• [Records provided]

=======

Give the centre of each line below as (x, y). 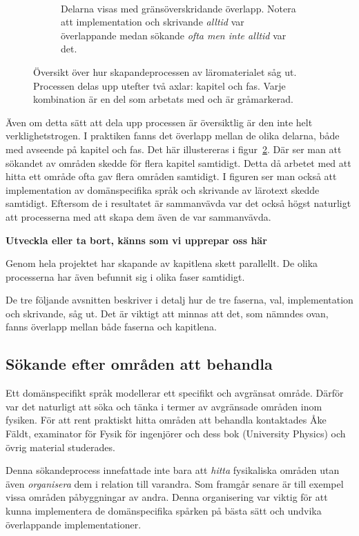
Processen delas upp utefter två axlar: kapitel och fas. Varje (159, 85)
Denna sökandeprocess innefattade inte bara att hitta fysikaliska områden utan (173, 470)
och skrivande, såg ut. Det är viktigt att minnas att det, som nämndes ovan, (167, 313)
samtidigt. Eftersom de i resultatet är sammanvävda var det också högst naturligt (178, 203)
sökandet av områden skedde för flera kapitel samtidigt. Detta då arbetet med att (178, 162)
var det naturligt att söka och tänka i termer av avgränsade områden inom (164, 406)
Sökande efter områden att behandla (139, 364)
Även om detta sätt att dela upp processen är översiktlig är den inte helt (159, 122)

=======

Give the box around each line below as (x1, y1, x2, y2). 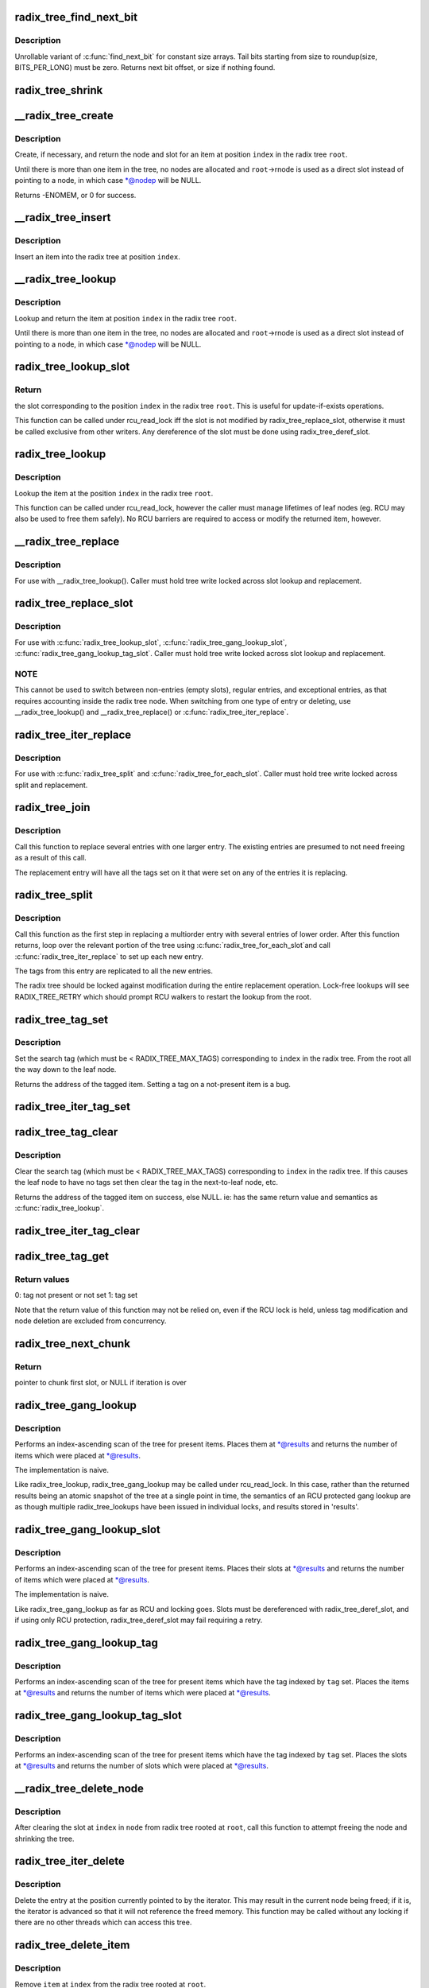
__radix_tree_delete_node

=======

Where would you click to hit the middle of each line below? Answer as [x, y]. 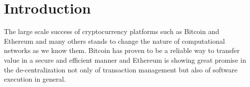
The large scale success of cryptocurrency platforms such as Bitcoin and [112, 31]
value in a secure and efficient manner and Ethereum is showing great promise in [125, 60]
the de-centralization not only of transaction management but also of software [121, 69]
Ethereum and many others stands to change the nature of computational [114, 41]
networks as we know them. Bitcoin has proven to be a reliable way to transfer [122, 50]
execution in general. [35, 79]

=======

• [Work required]
Considering only the material above, set down every line from the one with "The large scale" to the one with "execution in general. [35, 79]", inclusive, exactly as written.

• [Your solution]
The large scale success of cryptocurrency platforms such as Bitcoin and [112, 31]
value in a secure and efficient manner and Ethereum is showing great promise in [125, 60]
the de-centralization not only of transaction management but also of software [121, 69]
Ethereum and many others stands to change the nature of computational [114, 41]
networks as we know them. Bitcoin has proven to be a reliable way to transfer [122, 50]
execution in general. [35, 79]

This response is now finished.